Sometimes two opposing claims are actively made and belief in them benefits their makers, e.g. in politics or when competing products are marketed. This is the hardest case to find the truth in, but a partial and probabilistic solution is possible. Until rigorous proof is found, one should keep an open mind. Keeping an open mind creates a vulnerability to manipulation: after some claim is proven false, its proponents often try to defend it by asking its opponents to keep an open mind, i.e. ignore evidence. In such cases, the mind should be closed to the claim until its proponents provide enough counter-evidence for a neutral view to be reasonable again.
To find which opposing claim is true, the first test is logic. If a claim is logically inconsistent with itself, then it is false by syntactic reasoning alone. A broader test is whether the claim is consistent with other claims of the same person. For example, Vladimir Putin said that there were no Russian soldiers in Crimea, but a month later gave medals to some Russian soldiers, citing their successful operation in Crimea. At least one of the claims must be false, because either there were Russian soldiers in Crimea or not. The way people try to weasel out of such self-contradictions is to say that the two claims referred to different time periods, definitions or circumstances. In other words, change the interpretation of words. A difficulty for the truth-seeker is that sometimes such a change in interpretation is a legitimate clarification. Tongues do slip. Nonetheless, a contradiction is probabilistic evidence for lying.
The second test for falsity is objective evidence. If there is a streetfight and the two sides accuse each other of starting it, then sometimes a security camera video can refute one of the contradicting claims. What evidence is objective is, sadly, subject to interpretation. Videos can be photoshopped, though it is difficult and time-consuming. The objectivity of the evidence is strongly positively correlated with the scientific rigour of its collection process. „Hard” evidence is a signal of the truth, but a probabilistic signal. In this world, most signals are probabilistic.
The third test of falsity is the testimony of neutral observers, preferably several of them, because people misperceive and misremember even under the best intentions. The neutrality of observers is again up for debate and interpretation. In some cases, an observer is a statistics-gathering organisation. Just like objective evidence, testimony and statistics are probabilistic signals.

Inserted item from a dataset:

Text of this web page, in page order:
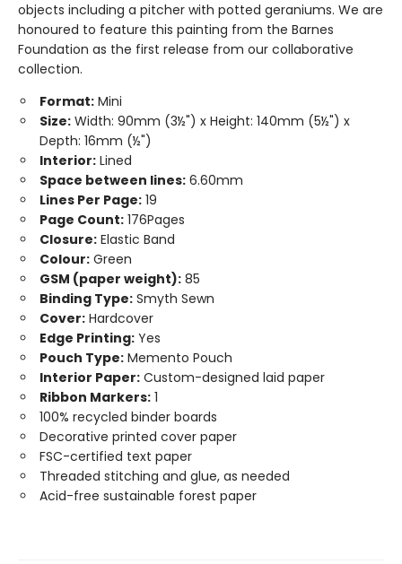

The fourth test of falsity is the testimony of interested parties, to which the above caveats apply even more strongly.
Integrating conflicting evidence should use Bayes’ rule, because it keeps probabilities consistent. Consistency helps glean information about one aspect of the question from data on other aspects. Background knowledge should be combined with the evidence, for example by ruling out physical impossibilities. If a camera shows a car disappearing behind a corner and immediately reappearing, moving in the opposite direction, then physics says that the original car couldn’t have changed direction so fast. The appearing car must be a different one. Knowledge of human interactions and psychology is part of the background information, e.g. if smaller, weaker and outnumbered people rarely attack the stronger and more numerous, then this provides probabilistic info about who started a fight. Legal theory incorporates background knowledge of human nature to get information about the crime – human nature suggests motives. Asking: „Who benefits?” has a long history in law.